IQ gaat over je niveau in vergelijking met een gemiddelde, terwijl intelligentie volgens mij
juist iets persoonlijks is, iets dat alleen te maken heeft met jezelf. Bij een IQ test worden
alleen verbale, numerieke, ruimtelijke en logische vaardigheden getest. Als je iemands niveau
op gebied van deze vaardigheden ten opzichte van het gemiddelde wil weten, dan is een IQ
score een goede indicator. Zodra dit niet duidelijk is en IQ gezien wordt als een aanduiding
voor iemands intelligentie, valt volgens mij de essentie van de IQ score weg, net zoals de
vaardigheden van intelligentie.
IQ en leeftijd
Volgens de reguliere wetenschap is iemands cognitieve ontwikkeling gekoppeld aan zijn
leeftijd. Bij een kind wordt het IQ elk jaar hoger en bij mensen tussen de 20 en 65 blijft het IQ
17
gelijk. Vanaf iemands 75e wordt het IQ steeds lager. Een 19-jarige scoort op een IQ test
gemiddeld hoger dan een 16-jarige, terwijl een 30-jarige ongeveer even hoog scoort als een
45-jarige.
Dit sluit voor een groot deel aan bij Cattels theorie over vloeibare en gekristalliseerde
intelligentie [zie: Intelligentie – Aangeboren of milieufactoren?]. Daarin wordt gezegd dat
vloeibare intelligentie een hoogtepunt heeft rond het 25e levensjaar, wat betekent dat
intelligentie in de kindertijd toeneemt (in bovenstaande tekst: bij een kind wordt het IQ elk
jaar hoger). De gekristalliseerde intelligentie is in bovenstaande tekst terug te vinden als: bij
mensen tussen de 20 en 65 blijft het IQ gelijk. Gekristalliseerde intelligentie is volgens Cattel
de vorm van intelligentie die je verwerft in de loop van de leven door middel van ervaring. Dit
wordt niet getest bij een IQ test, waardoor je IQ score in die periode niet hoger wordt.
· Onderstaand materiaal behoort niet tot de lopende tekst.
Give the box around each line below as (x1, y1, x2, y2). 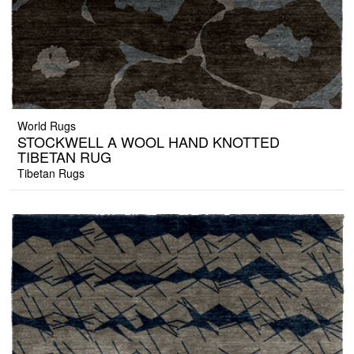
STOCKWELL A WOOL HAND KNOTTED (17, 131, 280, 153)
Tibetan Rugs (17, 165, 85, 182)
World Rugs (17, 118, 76, 134)
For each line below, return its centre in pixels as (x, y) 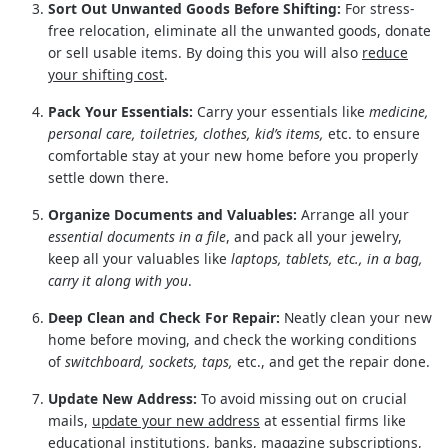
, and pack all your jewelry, (314, 236)
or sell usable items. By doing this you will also (205, 52)
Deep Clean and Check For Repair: (164, 317)
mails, (70, 420)
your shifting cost (106, 74)
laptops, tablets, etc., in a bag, (327, 258)
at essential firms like (333, 420)
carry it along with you (118, 280)
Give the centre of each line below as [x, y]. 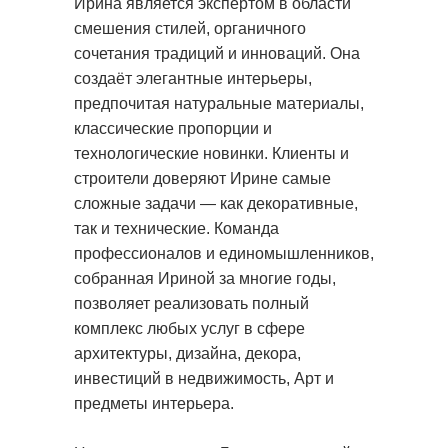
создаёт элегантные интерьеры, [193, 78]
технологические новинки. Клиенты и [211, 153]
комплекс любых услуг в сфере [189, 328]
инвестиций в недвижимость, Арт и [204, 378]
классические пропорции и [173, 128]
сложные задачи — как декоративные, [216, 203]
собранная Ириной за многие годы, [205, 278]
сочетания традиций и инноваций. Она [217, 53]
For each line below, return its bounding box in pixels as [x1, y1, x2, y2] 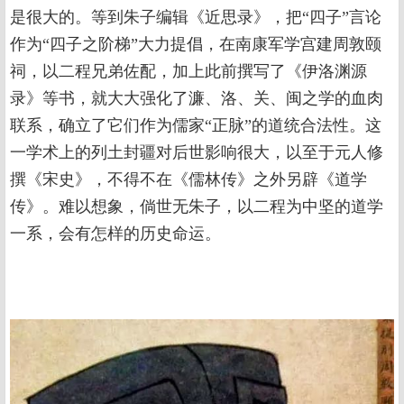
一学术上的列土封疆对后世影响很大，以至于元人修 [10, 143, 383, 162]
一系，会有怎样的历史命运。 [10, 225, 221, 243]
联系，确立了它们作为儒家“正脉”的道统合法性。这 [10, 116, 381, 135]
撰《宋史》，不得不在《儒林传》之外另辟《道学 [10, 170, 367, 189]
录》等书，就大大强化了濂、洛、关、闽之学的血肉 [10, 89, 383, 108]
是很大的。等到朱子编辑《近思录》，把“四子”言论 [10, 8, 381, 27]
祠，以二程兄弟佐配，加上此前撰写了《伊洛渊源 [10, 62, 367, 81]
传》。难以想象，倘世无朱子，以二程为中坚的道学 [10, 197, 383, 216]

Het
enige verschil tussen de theorie van Cattel en bovenstaande tekst is het levensjaar waarin het
hoogtepunt van vloeibare intelligentie plaatsvindt (bij Cattel is dit 25 jaar in plaats van 20).
Professionele IQ tests
Er bestaan veel verschillende soorten IQ tests, de ene beter, uitgebreider en betrouwbaarder
dan de andere. Vooral de korte, gratis tests zijn onbetrouwbaar omdat deze alleen dienen
voor het achterhalen van je telefoonnummer of e-mailadres. Professionele IQ tests worden
altijd alleen tegen betaling verstrekt en kunnen niet via internet gedaan worden, met
uitzondering van de test op www.123test.nl. Aan een professionele IQ test worden de
volgende eisen gesteld:
• De groep waarmee de IQ score vergeleken wordt moet duidelijk zijn aangegeven
• Als je dezelfde test vaker zou maken moet de score ongeveer gelijk blijven
• De test moet bestaan uit minstens 30 serieuze vragen
• De achtergrond en titel van de maker moeten staan aangegeven
• De test moet gebaseerd zijn op een wetenschappelijke intelligentietheorie
• Je privacy moet worden gegarandeerd
In Nederland worden er zes professionele IQ tests gebruikt:
• De Wechsler Adult Intelligence Scale
• Revisie Amsterdamse Kinder Intelligentie Test
• Raven's Progressive Matrices
• De Groninger Intelligentie Test
• De Nederlandse Intelligentietest voor Onderwijsniveau
• De IQ test van 123test.nl
Waarom wordt het IQ getest?
Er zijn verschillende redenen om het IQ te laten meten. Bijvoorbeeld om een betere school-,
studie- of beroepskeuze te kunnen maken. Of om een betere personeelsselectie te kunnen
maken. Ook worden er IQ tests gebruikt bij klinisch onderzoek naar ziektes die de intelligentie
18
aantasten zoals dementie. In onze maatschappij speelt intelligentie een grote rol omdat er
erg veel waarde aan gehecht wordt. Het heeft invloed op de kans op succes op school en in je
carrière en is daardoor mede bepalend voor je sociaal-maatschappelijke status. Naast IQ
tellen ook persoonlijkheid, inzet, motivatie en sociale contacten mee. Daarom kan een minder
slim maar erg gemotiveerd en sociaal iemand gelijk of zelfs beter presteren en meer bereiken
dan een heel slim maar ontzettend lui en gesloten iemand. IQ prestaties schijn je te kunnen
verbeteren door de vermogens die getest worden bij een IQ test te trainen. Bijvoorbeeld door
kleine IQ tests te maken, te puzzelen, kubusje te draaien, kruiswoordpuzzels in te vullen en
met blokken te spelen. Maar ook tien minuten lang luisteren naar Mozarts Sonate voor twee
piano’s D majeur schijnt het IQ te verhogen, net zoals sporten en een glas alcohol drinken
voordat je de test gaat maken.
Voorbeeld van een IQ opgave
Welke kubus krijg je als je de opengevouwen kubus opvouwt?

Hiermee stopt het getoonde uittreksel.